The default `apiKey` is the literal string `'qvac'`. The HTTP server does not validate the key; the value matters only because some OpenAI-shaped HTTP clients refuse to issue a request without an `Authorization` header.

## Model metadata

`@qvac/ai-sdk-provider` ships QVAC model metadata, *so you can introspect models without making an HTTP call to /v1/models.* For example:

```ts
import { models, allModels } from '@qvac/ai-sdk-provider'

models.QWEN3_4B_INST_Q4_K_M.endpointCategory  // 'chat' (compile-time known)
models.WHISPER_EN_TINY_Q8_0.endpointCategory  // 'transcription'

for (const m of allModels) {
  console.log(`${m.name} (${m.endpointCategory}, ${m.expectedSize} bytes)`)
}
```

Each constant satisfies `ModelConstant<TEndpoint>` where `TEndpoint` is one of:

```ts
type EndpointCategory =
  | 'chat'
  | 'embedding'
  | 'transcription'
  | 'audio-translation'
  | 'translation'
  | 'speech'
  | 'ocr'
  | 'image'
```

## API

### `createQvac(options?: QvacOptions): QvacProvider`

Factory returning a branded Vercel AI SDK provider. Wraps `createOpenAICompatible` with QVAC defaults.

```ts
interface QvacOptions {
  baseURL?: string                       // default: see Default base URL
  apiKey?: string                        // default: 'qvac'
  headers?: Record<string, string>       // default: {}
  fetch?: typeof fetch                   // default: globalThis.fetch
}
```

### `qvac`

A default `createQvac()` instance with all defaults. Convenient for quick scripts; explicit `createQvac({ baseURL })` is recommended.

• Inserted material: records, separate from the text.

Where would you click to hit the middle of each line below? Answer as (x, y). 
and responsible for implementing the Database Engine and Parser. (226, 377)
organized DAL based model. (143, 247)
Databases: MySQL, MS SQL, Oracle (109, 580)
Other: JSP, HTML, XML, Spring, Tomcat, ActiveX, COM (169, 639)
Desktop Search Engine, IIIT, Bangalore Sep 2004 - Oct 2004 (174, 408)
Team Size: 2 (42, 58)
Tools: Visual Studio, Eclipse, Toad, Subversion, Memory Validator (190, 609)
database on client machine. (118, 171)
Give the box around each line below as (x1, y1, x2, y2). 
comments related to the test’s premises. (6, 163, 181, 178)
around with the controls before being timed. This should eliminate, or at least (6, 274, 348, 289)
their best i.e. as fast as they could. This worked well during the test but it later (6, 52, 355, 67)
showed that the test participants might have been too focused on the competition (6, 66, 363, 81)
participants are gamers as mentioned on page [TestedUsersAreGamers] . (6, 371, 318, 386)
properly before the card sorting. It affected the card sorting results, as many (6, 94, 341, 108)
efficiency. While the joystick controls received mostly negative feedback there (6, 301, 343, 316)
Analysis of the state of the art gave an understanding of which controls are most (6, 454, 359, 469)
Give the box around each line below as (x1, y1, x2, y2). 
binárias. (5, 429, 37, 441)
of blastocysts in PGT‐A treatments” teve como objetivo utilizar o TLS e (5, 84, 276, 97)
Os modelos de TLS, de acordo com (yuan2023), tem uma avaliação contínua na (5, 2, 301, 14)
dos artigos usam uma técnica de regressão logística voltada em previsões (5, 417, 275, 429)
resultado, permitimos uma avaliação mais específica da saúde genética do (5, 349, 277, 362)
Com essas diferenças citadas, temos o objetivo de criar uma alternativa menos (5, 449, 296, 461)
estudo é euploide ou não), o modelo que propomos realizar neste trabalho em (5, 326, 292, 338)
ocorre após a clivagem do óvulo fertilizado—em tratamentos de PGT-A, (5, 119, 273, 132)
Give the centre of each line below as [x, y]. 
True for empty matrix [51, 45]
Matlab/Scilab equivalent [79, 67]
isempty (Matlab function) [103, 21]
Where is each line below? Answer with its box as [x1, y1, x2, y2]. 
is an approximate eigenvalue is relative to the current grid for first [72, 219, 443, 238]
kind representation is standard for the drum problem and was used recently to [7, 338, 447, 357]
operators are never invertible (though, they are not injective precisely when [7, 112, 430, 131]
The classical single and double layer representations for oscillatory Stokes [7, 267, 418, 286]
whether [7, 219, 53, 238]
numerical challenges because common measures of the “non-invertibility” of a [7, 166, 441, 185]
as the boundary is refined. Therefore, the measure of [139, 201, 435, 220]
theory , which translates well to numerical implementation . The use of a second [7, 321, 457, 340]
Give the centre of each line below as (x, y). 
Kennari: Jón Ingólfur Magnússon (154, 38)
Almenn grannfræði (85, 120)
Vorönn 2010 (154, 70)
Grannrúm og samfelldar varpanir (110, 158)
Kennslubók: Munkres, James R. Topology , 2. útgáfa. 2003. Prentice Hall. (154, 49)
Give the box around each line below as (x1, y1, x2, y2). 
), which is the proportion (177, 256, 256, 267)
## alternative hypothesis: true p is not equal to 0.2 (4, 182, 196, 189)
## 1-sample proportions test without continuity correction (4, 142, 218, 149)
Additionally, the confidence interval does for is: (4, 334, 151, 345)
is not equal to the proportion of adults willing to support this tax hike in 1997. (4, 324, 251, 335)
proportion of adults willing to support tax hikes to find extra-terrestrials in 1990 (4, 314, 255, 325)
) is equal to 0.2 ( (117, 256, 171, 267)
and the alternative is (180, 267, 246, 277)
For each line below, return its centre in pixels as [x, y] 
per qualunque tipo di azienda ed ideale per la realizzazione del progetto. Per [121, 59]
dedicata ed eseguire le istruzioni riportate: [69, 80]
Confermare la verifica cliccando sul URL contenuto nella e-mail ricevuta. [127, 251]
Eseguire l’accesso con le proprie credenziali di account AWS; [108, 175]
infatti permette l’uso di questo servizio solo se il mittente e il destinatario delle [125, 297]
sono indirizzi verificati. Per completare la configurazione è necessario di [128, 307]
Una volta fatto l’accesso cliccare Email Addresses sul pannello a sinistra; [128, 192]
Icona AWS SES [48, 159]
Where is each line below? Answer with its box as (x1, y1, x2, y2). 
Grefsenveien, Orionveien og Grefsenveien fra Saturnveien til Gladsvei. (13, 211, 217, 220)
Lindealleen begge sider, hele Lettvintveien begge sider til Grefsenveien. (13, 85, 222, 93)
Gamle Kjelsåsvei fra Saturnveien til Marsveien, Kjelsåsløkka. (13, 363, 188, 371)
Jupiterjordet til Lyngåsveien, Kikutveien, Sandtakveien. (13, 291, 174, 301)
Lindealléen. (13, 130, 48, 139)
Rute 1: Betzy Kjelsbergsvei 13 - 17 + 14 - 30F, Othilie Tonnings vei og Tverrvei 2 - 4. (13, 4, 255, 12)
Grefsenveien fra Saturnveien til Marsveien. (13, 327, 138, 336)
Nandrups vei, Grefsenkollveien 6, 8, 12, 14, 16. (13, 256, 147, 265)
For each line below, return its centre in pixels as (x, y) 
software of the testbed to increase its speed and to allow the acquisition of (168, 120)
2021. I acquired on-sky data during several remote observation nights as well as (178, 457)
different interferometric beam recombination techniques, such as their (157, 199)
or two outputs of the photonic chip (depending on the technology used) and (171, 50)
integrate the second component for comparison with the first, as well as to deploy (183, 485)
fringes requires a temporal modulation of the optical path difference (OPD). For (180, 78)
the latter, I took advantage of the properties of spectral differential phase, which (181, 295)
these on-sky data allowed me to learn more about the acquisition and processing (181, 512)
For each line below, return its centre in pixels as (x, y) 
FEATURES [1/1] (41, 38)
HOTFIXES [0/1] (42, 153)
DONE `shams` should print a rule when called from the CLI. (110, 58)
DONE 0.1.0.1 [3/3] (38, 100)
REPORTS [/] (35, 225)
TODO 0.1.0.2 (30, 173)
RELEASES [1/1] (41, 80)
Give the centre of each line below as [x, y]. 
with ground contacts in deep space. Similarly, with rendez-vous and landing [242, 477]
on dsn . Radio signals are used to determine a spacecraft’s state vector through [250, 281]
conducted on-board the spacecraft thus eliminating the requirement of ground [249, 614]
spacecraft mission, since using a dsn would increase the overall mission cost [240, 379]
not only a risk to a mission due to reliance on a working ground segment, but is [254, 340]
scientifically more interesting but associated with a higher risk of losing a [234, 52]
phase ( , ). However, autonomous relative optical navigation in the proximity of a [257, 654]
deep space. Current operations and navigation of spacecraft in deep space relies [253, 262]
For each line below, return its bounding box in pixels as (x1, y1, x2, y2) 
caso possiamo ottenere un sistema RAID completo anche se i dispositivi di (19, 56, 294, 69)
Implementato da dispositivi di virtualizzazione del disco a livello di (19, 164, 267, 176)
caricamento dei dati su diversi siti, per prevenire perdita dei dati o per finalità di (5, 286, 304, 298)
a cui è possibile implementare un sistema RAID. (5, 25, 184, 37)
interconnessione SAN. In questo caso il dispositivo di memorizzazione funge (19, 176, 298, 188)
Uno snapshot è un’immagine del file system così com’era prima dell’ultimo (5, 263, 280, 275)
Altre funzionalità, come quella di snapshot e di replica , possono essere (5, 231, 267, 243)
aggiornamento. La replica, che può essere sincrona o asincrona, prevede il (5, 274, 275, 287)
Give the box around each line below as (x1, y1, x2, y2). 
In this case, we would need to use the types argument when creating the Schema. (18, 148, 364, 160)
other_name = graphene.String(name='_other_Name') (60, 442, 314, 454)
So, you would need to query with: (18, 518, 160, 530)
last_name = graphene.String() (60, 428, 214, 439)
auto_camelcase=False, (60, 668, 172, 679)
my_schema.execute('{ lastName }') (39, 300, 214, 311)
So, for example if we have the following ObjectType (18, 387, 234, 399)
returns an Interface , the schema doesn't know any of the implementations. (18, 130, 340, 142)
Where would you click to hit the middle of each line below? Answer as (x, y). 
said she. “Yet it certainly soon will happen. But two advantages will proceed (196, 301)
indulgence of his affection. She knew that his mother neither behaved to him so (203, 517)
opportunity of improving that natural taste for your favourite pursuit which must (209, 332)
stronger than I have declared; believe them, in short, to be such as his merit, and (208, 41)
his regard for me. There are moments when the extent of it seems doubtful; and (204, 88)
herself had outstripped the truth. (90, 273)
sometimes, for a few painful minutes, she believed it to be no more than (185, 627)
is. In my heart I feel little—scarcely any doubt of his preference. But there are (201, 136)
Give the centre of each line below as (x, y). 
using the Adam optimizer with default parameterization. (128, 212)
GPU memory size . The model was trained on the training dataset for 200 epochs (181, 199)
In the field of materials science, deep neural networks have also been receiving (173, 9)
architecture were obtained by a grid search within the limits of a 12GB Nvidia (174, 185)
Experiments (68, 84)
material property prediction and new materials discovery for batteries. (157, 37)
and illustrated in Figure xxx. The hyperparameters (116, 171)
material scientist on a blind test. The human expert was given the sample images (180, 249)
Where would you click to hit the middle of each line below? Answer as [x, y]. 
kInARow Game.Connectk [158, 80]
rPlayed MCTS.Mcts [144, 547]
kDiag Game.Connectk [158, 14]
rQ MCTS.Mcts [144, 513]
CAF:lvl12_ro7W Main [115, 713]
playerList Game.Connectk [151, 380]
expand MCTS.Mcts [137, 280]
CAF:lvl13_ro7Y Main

<Callout type="warn" title="Default provider port does not match HTTP server's default port.">
  The provider defaults to `http://127.0.0.1:11435/v1`, while `qvac serve openai` listens on `11434` by default. This mismatch is intentional — `11434` collides with Ollama, so the provider ships a placeholder port until the CLI default is changed. Until then, **always pass `baseURL` explicitly** when calling `createQvac({ baseURL })`, matching the port your `qvac serve openai` instance is bound to (e.g. `http://127.0.0.1:11434/v1` for the CLI default).
</Callout>

### `models`, `allModels`, `ModelConstant`, `EndpointCategory`

Re-exported model metadata. See [Model metadata](#model-metadata).